Thank you for sharing the video, Patrick. I found it really interesting and helpful. Your codes are so clean! I recently read your 2024 paper in mSphere which discussed rarefaction and touched on Good's coverage. The paper left me wondering about coverage thresholds. For instance, is there a threshold of, say, >85% that indicates a reliable capture of community diversity/composition?
@@Riffomonas Thanks for the fast response Patrick! This kind of more direct interaction with researchers is so nice. Well, at the end of the day the only thing that can be done is more sequencing, right? Hahah
Thank you!! The video is great, i have learned a lot from it. I have one question here.
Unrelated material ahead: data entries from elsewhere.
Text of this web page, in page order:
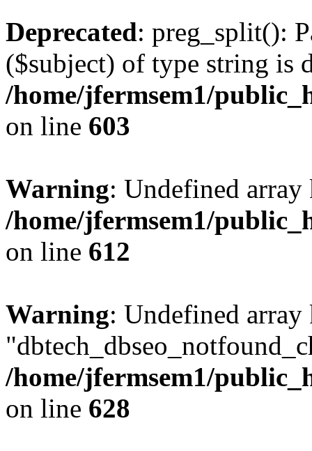
Deprecated: preg_split():
($subject) of type string is
/home/jfermsem1/
on line 603
Warning: Undefined
/home/jfermsem1/
on line 612
Warning: Undefined array
/home/jfermsem1/
on line 628
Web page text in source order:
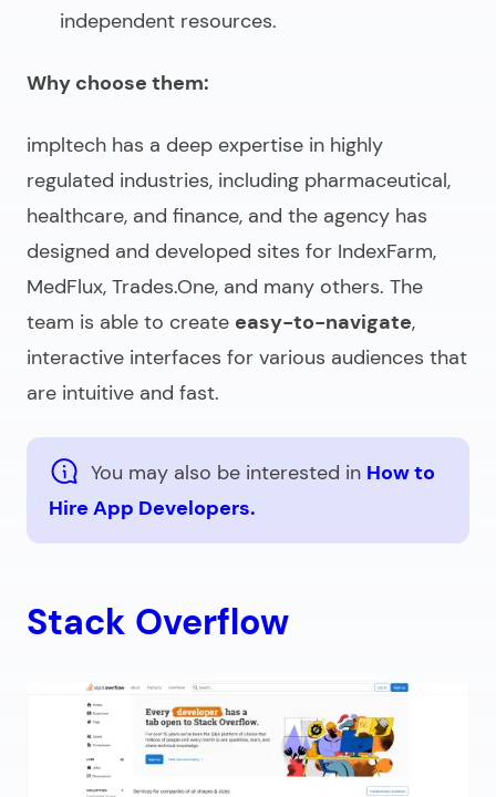
independent resources.
Why choose them:
impltech has a deep expertise in highly
regulated industries, including pharmaceutical,
healthcare, and finance, and the agency has
designed and developed sites for IndexFarm,
MedFlux, Trades.One, and many others. The
team is able to create easy-to-navigate,
interactive interfaces for various audiences that
are intuitive and fast.
You may also be interested in How to
Hire App Developers.
Stack Overflow
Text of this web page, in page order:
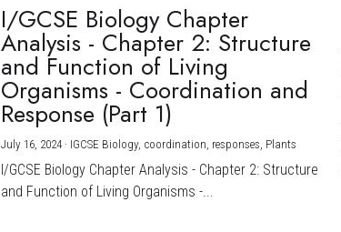
I/GCSE Biology Chapter
Analysis - Chapter 2: Structure
and Function of Living
Organisms - Coordination and
Response (Part 1)
July 16, 2024· IGCSE Biology, coordination, responses, Plants
I/GCSE Biology Chapter Analysis - Chapter 2: Structure
and Function of Living Organisms -...
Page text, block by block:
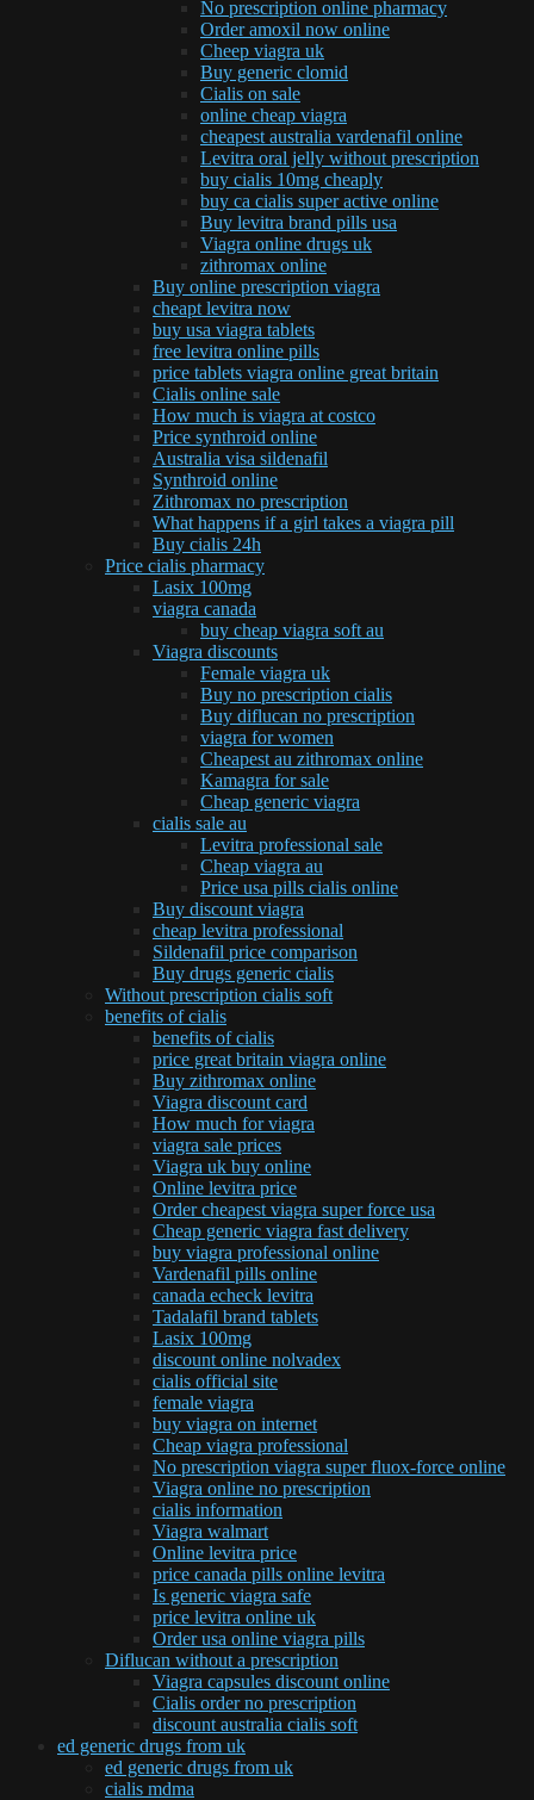
No prescription online pharmacy
Order amoxil now online
Cheep viagra uk
Buy generic clomid
Cialis on sale
online cheap viagra
cheapest australia vardenafil online
Levitra oral jelly without prescription
buy cialis 10mg cheaply
buy ca cialis super active online
Buy levitra brand pills usa
Viagra online drugs uk
zithromax online
Buy online prescription viagra
cheapt levitra now
buy usa viagra tablets
free levitra online pills
price tablets viagra online great britain
Cialis online sale
How much is viagra at costco
Price synthroid online
Australia visa sildenafil
Synthroid online
Zithromax no prescription
What happens if a girl takes a viagra pill
Buy cialis 24h
Price cialis pharmacy
Lasix 100mg
viagra canada
buy cheap viagra soft au
Viagra discounts
Female viagra uk
Buy no prescription cialis
Buy diflucan no prescription
viagra for women
Cheapest au zithromax online
Kamagra for sale
Cheap generic viagra
cialis sale au
Levitra professional sale
Cheap viagra au
Price usa pills cialis online
Buy discount viagra
cheap levitra professional
Sildenafil price comparison
Buy drugs generic cialis
Without prescription cialis soft
benefits of cialis
benefits of cialis
price great britain viagra online
Buy zithromax online
Viagra discount card
How much for viagra
viagra sale prices
Viagra uk buy online
Online levitra price
Order cheapest viagra super force usa
Cheap generic viagra fast delivery
buy viagra professional online
Vardenafil pills online
canada echeck levitra
Tadalafil brand tablets
Lasix 100mg
discount online nolvadex
cialis official site
female viagra
buy viagra on internet
Cheap viagra professional
No prescription viagra super fluox-force online
Viagra online no prescription
cialis information
Viagra walmart
Online levitra price
price canada pills online levitra
Is generic viagra safe
price levitra online uk
Order usa online viagra pills
Diflucan without a prescription
Viagra capsules discount online
Cialis order no prescription
discount australia cialis soft
ed generic drugs from uk
ed generic drugs from uk
cialis mdma
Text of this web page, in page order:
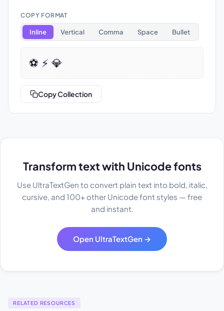
COPY FORMAT
Inline Vertical Comma Space Bullet
⚽ ⚡ 💎
Copy Collection
Transform text with Unicode fonts
Use UltraTextGen to convert plain text into bold, italic,
cursive, and 100+ other Unicode font styles — free
and instant.
Open UltraTextGen →
RELATED RESOURCES
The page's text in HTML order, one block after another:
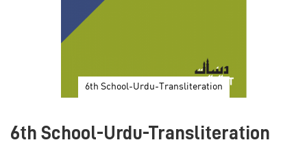
6th School-Urdu-Transliteration
the
6th School-Urdu-Transliteration
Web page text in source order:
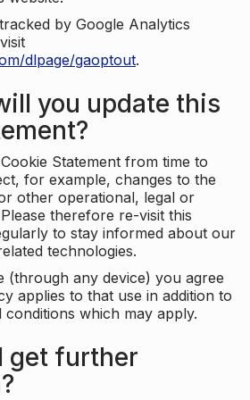
by Google Analytics
dlpage/gaoptout.
you update this
Statement from time to
for example, changes to the
other operational, legal or
therefore re-visit this
to stay informed about our
technologies.
(through any device) you agree
applies to that use in addition to
which may apply.
get further
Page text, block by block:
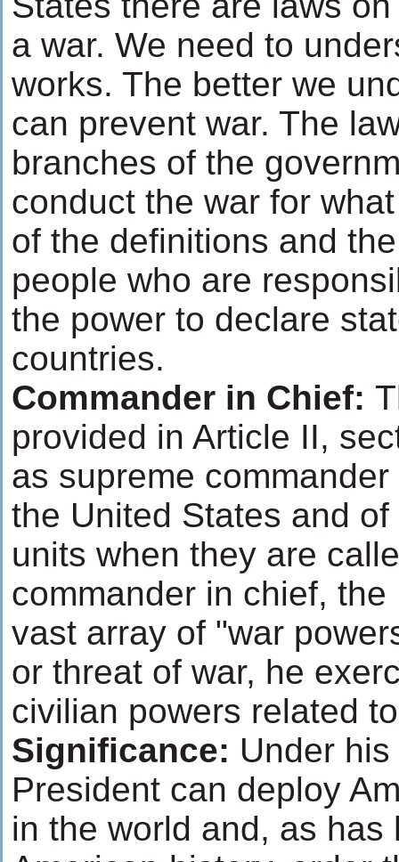
a war. We need to
works. The better we
can prevent war. The
branches of the
conduct the war for
of the definitions and
people who are
the power to declare
countries.
Commander in Chief:
provided in Article II,
as supreme
the United States and
units when they are
commander in chief,
vast array of "war
or threat of war, he
civilian powers related
Significance: Under
President can deploy
in the world and, as
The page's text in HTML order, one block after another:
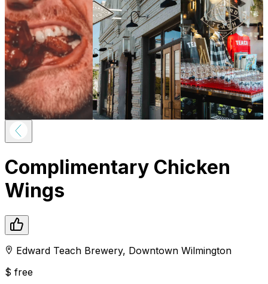
Complimentary Chicken
Wings
Edward Teach Brewery, Downtown Wilmington
$ free
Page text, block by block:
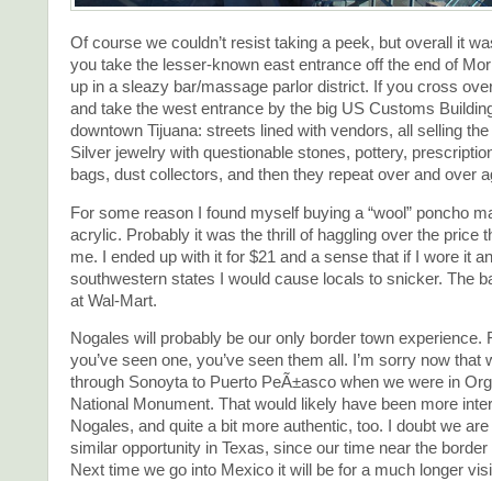
Of course we couldn’t resist taking a peek, but overall it
you take the lesser-known east entrance off the end of
up in a sleazy bar/massage parlor district. If you cross
and take the west entrance by the big US Customs
downtown Tijuana: streets lined with vendors, all selling
Silver jewelry with questionable stones, pottery,
bags, dust collectors, and then they repeat over and over
For some reason I found myself buying a “wool” poncho
acrylic. Probably it was the thrill of haggling over the price
me. I ended up with it for $21 and a sense that if I wore it
southwestern states I would cause locals to snicker. The
at Wal-Mart.
Nogales will probably be our only border town experience.
you’ve seen one, you’ve seen them all. I’m sorry now that
through Sonoyta to Puerto PeÃ±asco when we were in
National Monument. That would likely have been more
Nogales, and quite a bit more authentic, too. I doubt we
similar opportunity in Texas, since our time near the
Next time we go into Mexico it will be for a much longer
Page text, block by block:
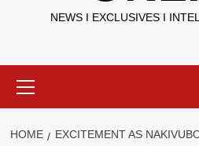
NEWS I EXCLUSIVES I
Menu
HOME
EXCITEMENT AS
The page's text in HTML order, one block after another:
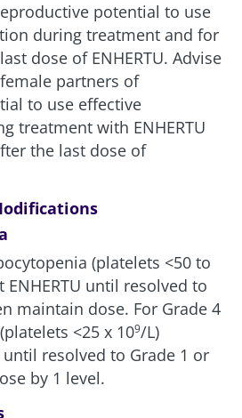
potential to use
during treatment and for
dose of ENHERTU. Advise
partners of
to use effective
treatment with ENHERTU
the last dose of
(platelets <50 to
until resolved to
maintain dose. For Grade 4
<25 x 109/L)
until resolved to Grade 1 or
by 1 level.
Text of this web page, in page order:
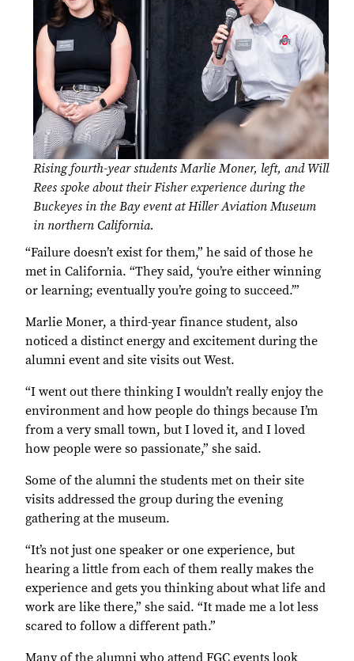
Rising fourth-year students Marlie Moner, left, and Will
Rees spoke about their Fisher experience during the
Buckeyes in the Bay event at Hiller Aviation Museum
in northern California.
“Failure doesn’t exist for them,” he said of those he
met in California. “They said, ‘you’re either winning
or learning; eventually you’re going to succeed.’”
Marlie Moner, a third-year finance student, also
noticed a distinct energy and excitement during the
alumni event and site visits out West.
“I went out there thinking I wouldn’t really enjoy the
environment and how people do things because I’m
from a very small town, but I loved it, and I loved
how people were so passionate,” she said.
Some of the alumni the students met on their site
visits addressed the group during the evening
gathering at the museum.
“It’s not just one speaker or one experience, but
hearing a little from each of them really makes the
experience and gets you thinking about what life and
work are like there,” she said. “It made me a lot less
scared to follow a different path.”
Many of the alumni who attend FGC events look
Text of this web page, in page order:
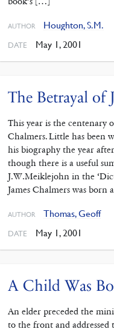
AUTHOR Houghton, S.M.
DATE May 1, 2001
The Betrayal of
This year is the centenary
Chalmers. Little has been
his biography the year
though there is a useful
J.W.Meiklejohn in the
James Chalmers was
AUTHOR Thomas, Geoff
DATE May 1, 2001
A Child Was
An elder preceded the
to the front and
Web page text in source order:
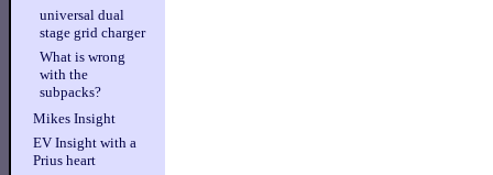
universal dual
stage grid charger
What is wrong
with the
subpacks?
Mikes Insight
EV Insight with a
Prius heart
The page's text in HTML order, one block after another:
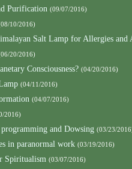
Purification (09/07/2016)
10/2016)
Salt Lamp for Allergies and
20/2016)
Consciousness? (04/20/2016)
(04/11/2016)
(04/07/2016)
2016)
and Dowsing (03/23/
in paranormal work (03/19/2016)
Spiritualism (03/07/2016)
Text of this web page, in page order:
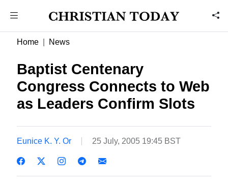
Home News
Baptist Centenary
Congress Connects to Web
as Leaders Confirm Slots
Eunice K. Y. Or 25 July, 2005 19:45 BST
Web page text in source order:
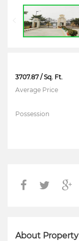
3707.87 / Sq. Ft.
Average Price
Possession
About
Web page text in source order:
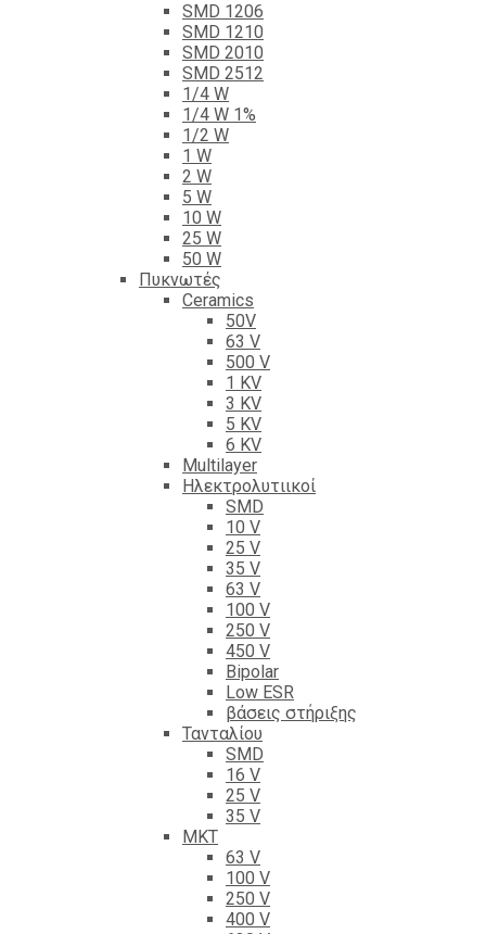
SMD 1206
SMD 1210
SMD 2010
SMD 2512
1/4 W
1/4 W 1%
1/2 W
1 W
2 W
5 W
10 W
25 W
50 W
Πυκνωτές
Ceramics
50V
63 V
500 V
1 KV
3 KV
5 KV
6 KV
Multilayer
Ηλεκτρολυτιικοί
SMD
10 V
25 V
35 V
63 V
100 V
250 V
450 V
Bipolar
Low ESR
βάσεις στήριξης
Τανταλίου
SMD
16 V
25 V
35 V
ΜΚΤ
63 V
100 V
250 V
400 V
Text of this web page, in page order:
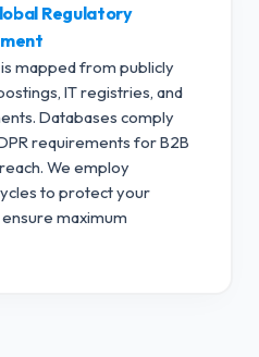
Regulatory
mapped from publicly
IT registries, and
Databases comply
requirements for B2B
We employ
to protect your
maximum
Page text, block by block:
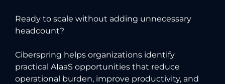
Ready to scale without adding unnecessary
headcount?
Ciberspring helps organizations identify
practical AIaaS opportunities that reduce
operational burden, improve productivity, and
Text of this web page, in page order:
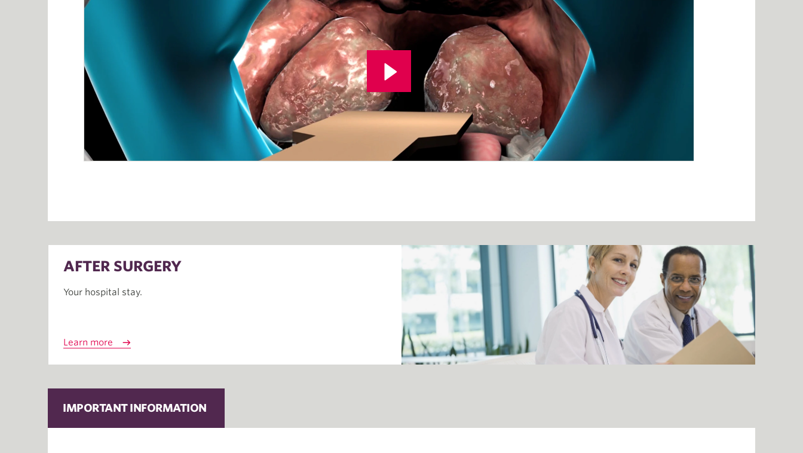
AFTER SURGERY
Your hospital stay.
Learn more
IMPORTANT INFORMATION
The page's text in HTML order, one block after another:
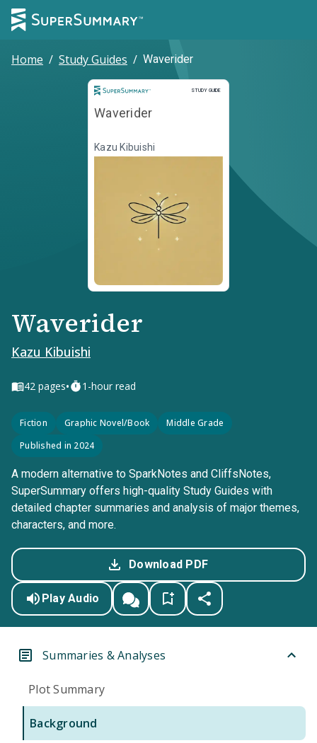
Home / Study Guides / Waverider
STUDY GUIDE
Study Guide
Waverider
Kazu Kibuishi
Waverider
Kazu Kibuishi
42 pages• 1-hour read
Fiction Graphic Novel/Book
Middle Grade
Published in 2024
A modern alternative to SparkNotes and CliffsNotes,
SuperSummary offers high-quality Study Guides with
detailed chapter summaries and analysis of major themes,
characters, and more.
Download PDF
Play Audio
Summaries & Analyses
Plot Summary
Background
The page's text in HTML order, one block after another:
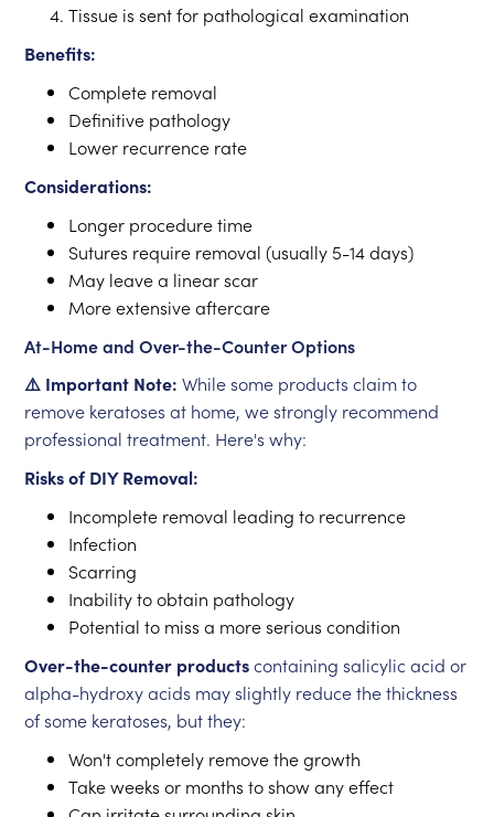
Tissue is sent for pathological examination
Benefits:
Complete removal
Definitive pathology
Lower recurrence rate
Considerations:
Longer procedure time
Sutures require removal (usually 5-14 days)
May leave a linear scar
More extensive aftercare
At-Home and Over-the-Counter Options
⚠️ Important Note: While some products claim to
remove keratoses at home, we strongly recommend
professional treatment. Here's why:
Risks of DIY Removal:
Incomplete removal leading to recurrence
Infection
Scarring
Inability to obtain pathology
Potential to miss a more serious condition
Over-the-counter productscontaining salicylic acid or
alpha-hydroxy acids may slightly reduce the thickness
of some keratoses, but they:
Won't completely remove the growth
Take weeks or months to show any effect
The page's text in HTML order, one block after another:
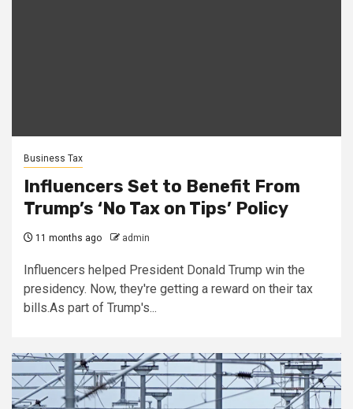
Business Tax
Influencers Set to Benefit From
Trump’s ‘No Tax on Tips’ Policy
11 months ago admin
Influencers helped President Donald Trump win the
presidency. Now, they're getting a reward on their tax
bills.As part of Trump's...
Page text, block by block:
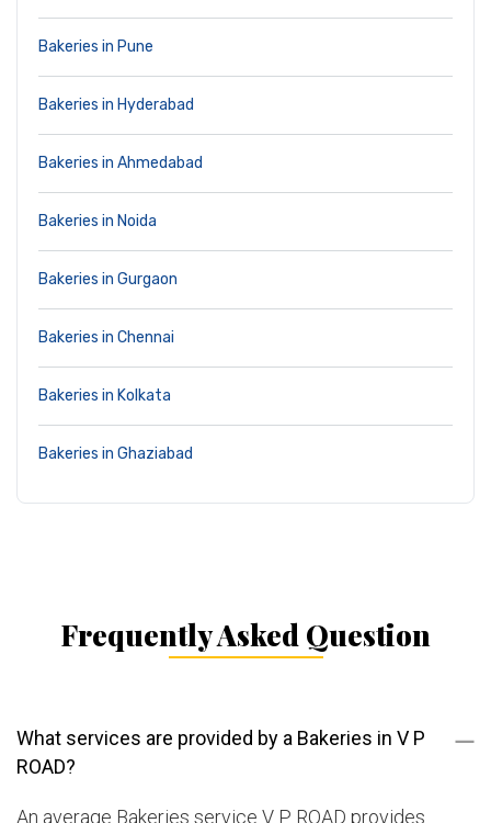
Bakeries in Pune
Bakeries in Hyderabad
Bakeries in Ahmedabad
Bakeries in Noida
Bakeries in Gurgaon
Bakeries in Chennai
Bakeries in Kolkata
Bakeries in Ghaziabad
Frequently Asked Question
What services are provided by a Bakeries in V P
ROAD?
An average Bakeries service V P ROAD provides
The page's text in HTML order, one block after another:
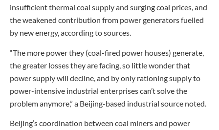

I got very imbalanced sequenced data, such as sample 1 had 300k sequences while sample 2 had only 127 sequences. I want to rarefy the OTU to 5000 sequences so i used the same method to check the coverage of my data. However, i found the coverage is not good because several coverages of some samples are below 90%, but the seqs of the samples are about 20k-30k. How do i deal with such problems?
Would love to hear your thoughts on relative abundance versus absolute count. I’m working with 16S from swabs, so we can’t normalize starting material. I’ve had people ask about absolute values but I can’t really figure out a way to do that since each sample started with different amounts and aren’t consistent! Thanks!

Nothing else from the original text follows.